§ **Stored data entries**:
-*-

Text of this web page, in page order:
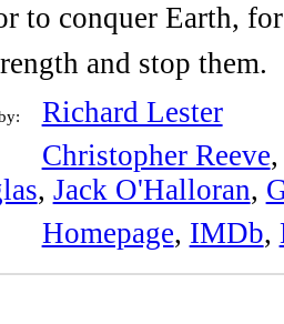
to conquer Earth,
and stop them.
Richard Lester
Christopher Reeve
, Jack O'Halloran,
Homepage, IMDb,
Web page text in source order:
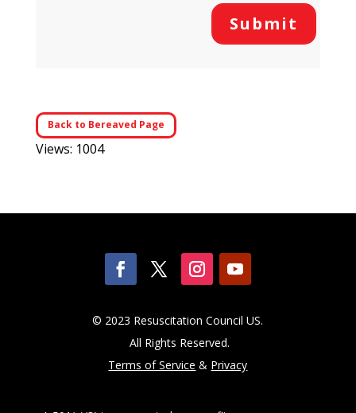
Submit
Back to Bereaved Page
Views: 1004
© 2023 Resuscitation Council US.
All Rights Reserved.
Terms of Service & Privacy
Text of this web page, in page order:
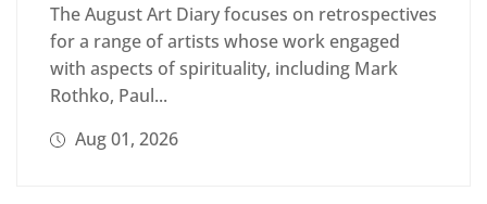
The August Art Diary focuses on retrospectives
for a range of artists whose work engaged
with aspects of spirituality, including Mark
Rothko, Paul...
Aug 01, 2026
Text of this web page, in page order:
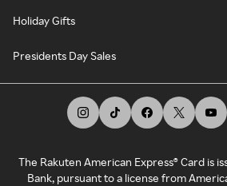
Holiday Gifts
Presidents Day Sales
The Rakuten American Express® Card is
Bank, pursuant to a license from
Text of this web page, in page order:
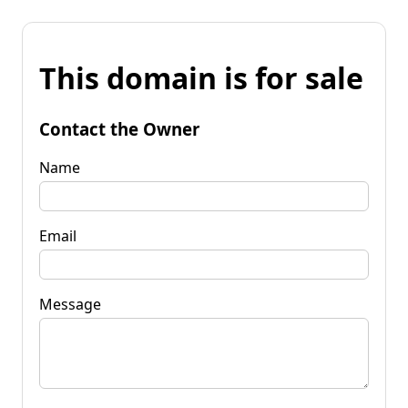
This domain is for sale
Contact the Owner
Name
Email
Message
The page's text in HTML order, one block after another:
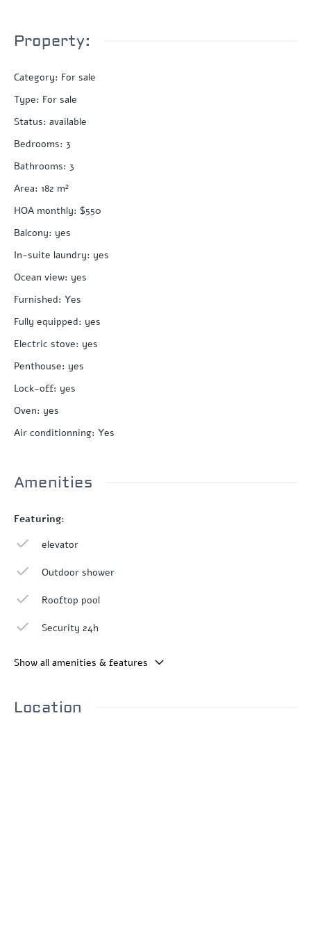
Property:
Category: For sale
Type: For sale
Status: available
Bedrooms: 3
Bathrooms: 3
Area: 182 m²
HOA monthly: $550
Balcony: yes
In-suite laundry: yes
Ocean view: yes
Furnished: Yes
Fully equipped: yes
Electric stove: yes
Penthouse: yes
Lock-off: yes
Oven: yes
Air conditionning: Yes
Amenities
Featuring:
elevator
Outdoor shower
Rooftop pool
Security 24h
Show all amenities & features
Location
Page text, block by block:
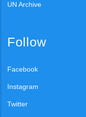
UN Archive
Follow
Facebook
Instagram
Twitter
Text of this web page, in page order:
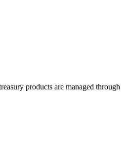
products are managed through
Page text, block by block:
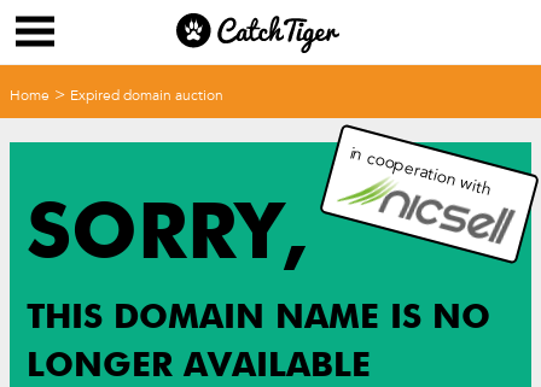
Home > Expired domain auction
SORRY,
THIS DOMAIN NAME IS NO
LONGER AVAILABLE
in cooperation with
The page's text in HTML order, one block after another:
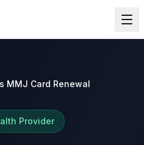
MMJ Card Renewal
Provider
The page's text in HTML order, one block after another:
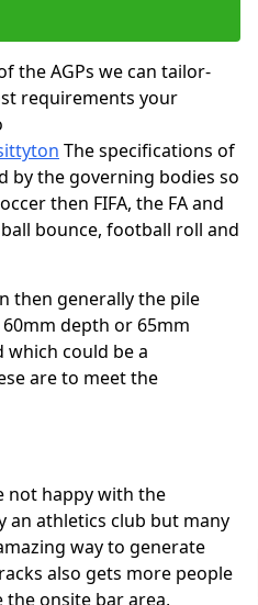
the AGPs we can tailor-
requirements your
The specifications of
by the governing bodies so
then FIFA, the FA and
bounce, football roll and
then generally the pile
depth or 65mm
which could be a
are to meet the
not happy with the
an athletics club but many
way to generate
also gets more people
onsite bar area,
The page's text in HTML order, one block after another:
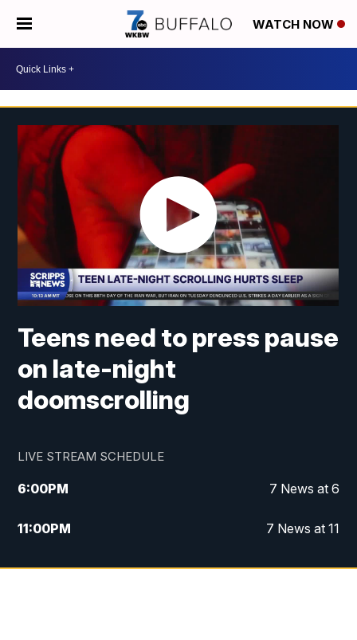
WATCH NOW
Teens need to press pause
on late-night
doomscrolling
LIVE STREAM SCHEDULE
6:00PM 7 News at 6
11:00PM 7 News at 11
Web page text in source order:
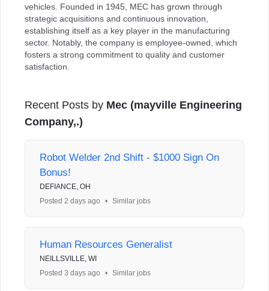
vehicles. Founded in 1945, MEC has grown through
strategic acquisitions and continuous innovation,
establishing itself as a key player in the manufacturing
sector. Notably, the company is employee-owned, which
fosters a strong commitment to quality and customer
satisfaction.
Recent Posts by Mec (mayville Engineering
Company,.)
Robot Welder 2nd Shift - $1000 Sign On
Bonus!
DEFIANCE, OH
Posted 2 days ago
• Similar jobs
Human Resources Generalist
NEILLSVILLE, WI
Posted 3 days ago
• Similar jobs
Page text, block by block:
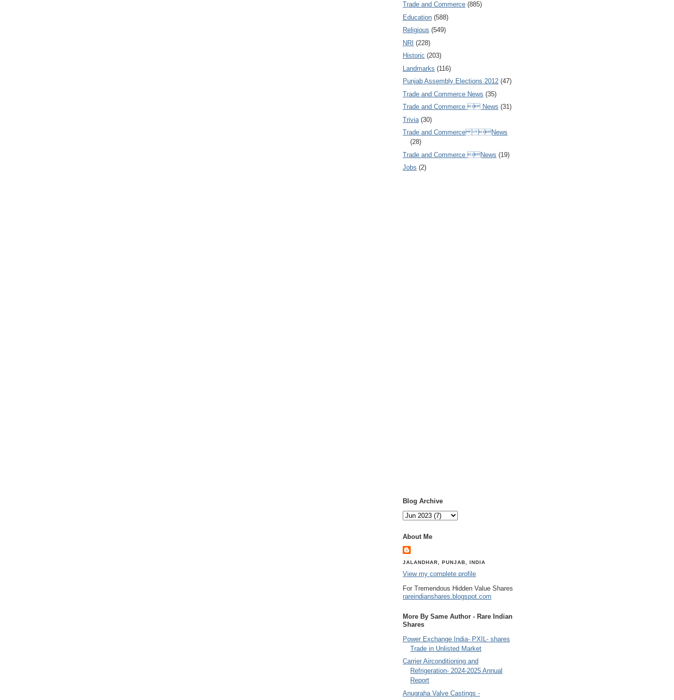
Trade and Commerce (885)
Education (588)
Religious (549)
NRI (228)
Historic (203)
Landmarks (116)
Punjab Assembly Elections 2012 (47)
Trade and Commerce News (35)
Trade and Commerce  News (31)
Trivia (30)
Trade and Commerce News
(28)
Trade and Commerce News (19)
Jobs (2)
Blog Archive
About Me
JALANDHAR, PUNJAB, INDIA
View my complete profile
For Tremendous Hidden Value Shares
rareindianshares.blogspot.com
More By Same Author - Rare Indian
Shares
Power Exchange India- PXIL- shares
Trade in Unlisted Market
Carrier Airconditioning and
Refrigeration- 2024-2025 Annual
Report
Anugraha Valve Castings -
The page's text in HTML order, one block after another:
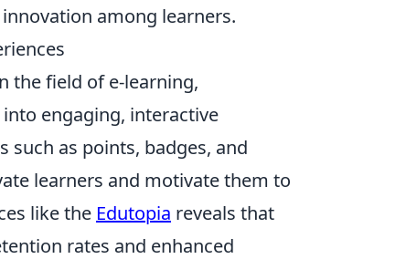
among learners.
the field of e-learning,
engaging, interactive
such as points, badges, and
learners and motivate them to
like the Edutopia reveals that
rates and enhanced
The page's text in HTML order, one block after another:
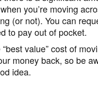
you’re moving
(or not). You can
to pay out of pocket.
value” cost of
money back, so be
idea.
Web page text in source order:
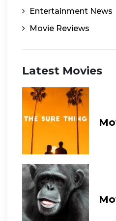
Entertainment News
Movie Reviews
Latest Movies
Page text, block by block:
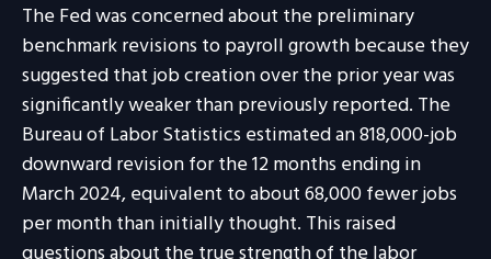
The Fed was concerned about the preliminary
benchmark revisions to payroll growth because they
suggested that job creation over the prior year was
significantly weaker than previously reported. The
Bureau of Labor Statistics estimated an 818,000-job
downward revision for the 12 months ending in
March 2024, equivalent to about 68,000 fewer jobs
per month than initially thought. This raised
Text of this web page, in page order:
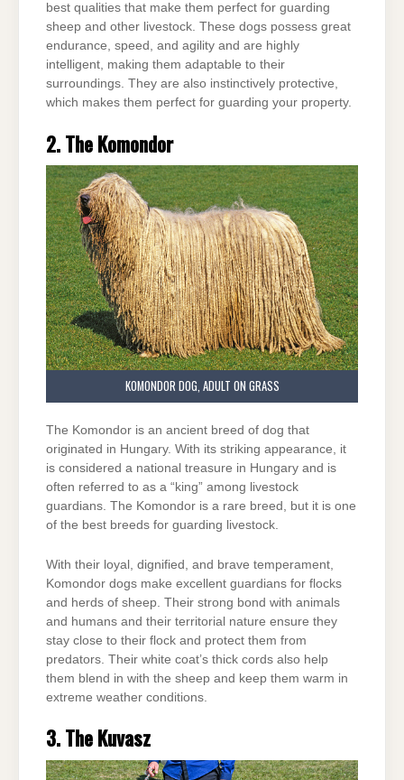
best qualities that make them perfect for guarding
sheep and other livestock. These dogs possess great
endurance, speed, and agility and are highly
intelligent, making them adaptable to their
surroundings. They are also instinctively protective,
which makes them perfect for guarding your property.
2. The Komondor
KOMONDOR DOG, ADULT ON GRASS
The Komondor is an ancient breed of dog that
originated in Hungary. With its striking appearance, it
is considered a national treasure in Hungary and is
often referred to as a “king” among livestock
guardians. The Komondor is a rare breed, but it is one
of the best breeds for guarding livestock.
With their loyal, dignified, and brave temperament,
Komondor dogs make excellent guardians for flocks
and herds of sheep. Their strong bond with animals
and humans and their territorial nature ensure they
stay close to their flock and protect them from
predators. Their white coat’s thick cords also help
them blend in with the sheep and keep them warm in
extreme weather conditions.
3. The Kuvasz
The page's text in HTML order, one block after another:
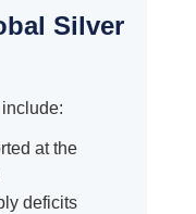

-*-

§ **EXERCISE AIM**: All of the records above are to be printed exactly, with every picture omitted.

§ **WRITTEN REPLY**:
Text of this web page, in page order:
to conquer Earth,
and stop them.
Richard Lester
Christopher Reeve
, Jack O'Halloran,
Homepage, IMDb,
Web page text in source order:
Submit
Back to Bereaved Page
Views: 1004
© 2023 Resuscitation Council US.
All Rights Reserved.
Terms of Service & Privacy
Text of this web page, in page order:
The August Art Diary focuses on retrospectives
for a range of artists whose work engaged
with aspects of spirituality, including Mark
Rothko, Paul...
Aug 01, 2026
Text of this web page, in page order:
Holiday Gifts
Presidents Day Sales
The Rakuten American Express® Card is
Bank, pursuant to a license from
Text of this web page, in page order:
This domain is for sale
Contact the Owner
Name
Email
Message
The page's text in HTML order, one block after another:
Property:
Category: For sale
Type: For sale
Status: available
Bedrooms: 3
Bathrooms: 3
Area: 182 m²
HOA monthly: $550
Balcony: yes
In-suite laundry: yes
Ocean view: yes
Furnished: Yes
Fully equipped: yes
Electric stove: yes
Penthouse: yes
Lock-off: yes
Oven: yes
Air conditionning: Yes
Amenities
Featuring:
elevator
Outdoor shower
Rooftop pool
Security 24h
Show all amenities & features
Location
Page text, block by block:
UN Archive
Follow
Facebook
Instagram
Twitter
Text of this web page, in page order:
products are managed through
Page text, block by block:
Home > Expired domain auction
SORRY,
THIS DOMAIN NAME IS NO
LONGER AVAILABLE
in cooperation with
The page's text in HTML order, one block after another:
MMJ Card Renewal
Provider
The page's text in HTML order, one block after another:
the AGPs we can tailor-
requirements your
The specifications of
by the governing bodies so
then FIFA, the FA and
bounce, football roll and
then generally the pile
depth or 65mm
which could be a
are to meet the
not happy with the
an athletics club but many
way to generate
also gets more people
onsite bar area,
The page's text in HTML order, one block after another:
WATCH NOW
Teens need to press pause
on late-night
doomscrolling
LIVE STREAM SCHEDULE
6:00PM 7 News at 6
11:00PM 7 News at 11
Web page text in source order:
vehicles. Founded in 1945, MEC has grown through
strategic acquisitions and continuous innovation,
establishing itself as a key player in the manufacturing
sector. Notably, the company is employee-owned, which
fosters a strong commitment to quality and customer
satisfaction.
Recent Posts by Mec (mayville Engineering
Company,.)
Robot Welder 2nd Shift - $1000 Sign On
Bonus!
DEFIANCE, OH
Posted 2 days ago
• Similar jobs
Human Resources Generalist
NEILLSVILLE, WI
Posted 3 days ago
• Similar jobs
Page text, block by block:
Trade and Commerce (885)
Education (588)
Religious (549)
NRI (228)
Historic (203)
Landmarks (116)
Punjab Assembly Elections 2012 (47)
Trade and Commerce News (35)
Trade and Commerce  News (31)
Trivia (30)
Trade and Commerce News
(28)
Trade and Commerce News (19)
Jobs (2)
Blog Archive
About Me
JALANDHAR, PUNJAB, INDIA
View my complete profile
For Tremendous Hidden Value Shares
rareindianshares.blogspot.com
More By Same Author - Rare Indian
Shares
Power Exchange India- PXIL- shares
Trade in Unlisted Market
Carrier Airconditioning and
Refrigeration- 2024-2025 Annual
Report
Anugraha Valve Castings -
The page's text in HTML order, one block after another:
among learners.
the field of e-learning,
engaging, interactive
such as points, badges, and
learners and motivate them to
like the Edutopia reveals that
rates and enhanced
The page's text in HTML order, one block after another:
you’re moving
(or not). You can
to pay out of pocket.
value” cost of
money back, so be
idea.
Web page text in source order:
Entertainment News
Movie Reviews
Latest Movies
Page text, block by block:
The Fed was concerned about the preliminary
benchmark revisions to payroll growth because they
suggested that job creation over the prior year was
significantly weaker than previously reported. The
Bureau of Labor Statistics estimated an 818,000-job
downward revision for the 12 months ending in
March 2024, equivalent to about 68,000 fewer jobs
per month than initially thought. This raised
Text of this web page, in page order:
best qualities that make them perfect for guarding
sheep and other livestock. These dogs possess great
endurance, speed, and agility and are highly
intelligent, making them adaptable to their
surroundings. They are also instinctively protective,
which makes them perfect for guarding your property.
2. The Komondor
KOMONDOR DOG, ADULT ON GRASS
The Komondor is an ancient breed of dog that
originated in Hungary. With its striking appearance, it
is considered a national treasure in Hungary and is
often referred to as a “king” among livestock
guardians. The Komondor is a rare breed, but it is one
of the best breeds for guarding livestock.
With their loyal, dignified, and brave temperament,
Komondor dogs make excellent guardians for flocks
and herds of sheep. Their strong bond with animals
and humans and their territorial nature ensure they
stay close to their flock and protect them from
predators. Their white coat’s thick cords also help
them blend in with the sheep and keep them warm in
extreme weather conditions.
3. The Kuvasz
The page's text in HTML order, one block after another:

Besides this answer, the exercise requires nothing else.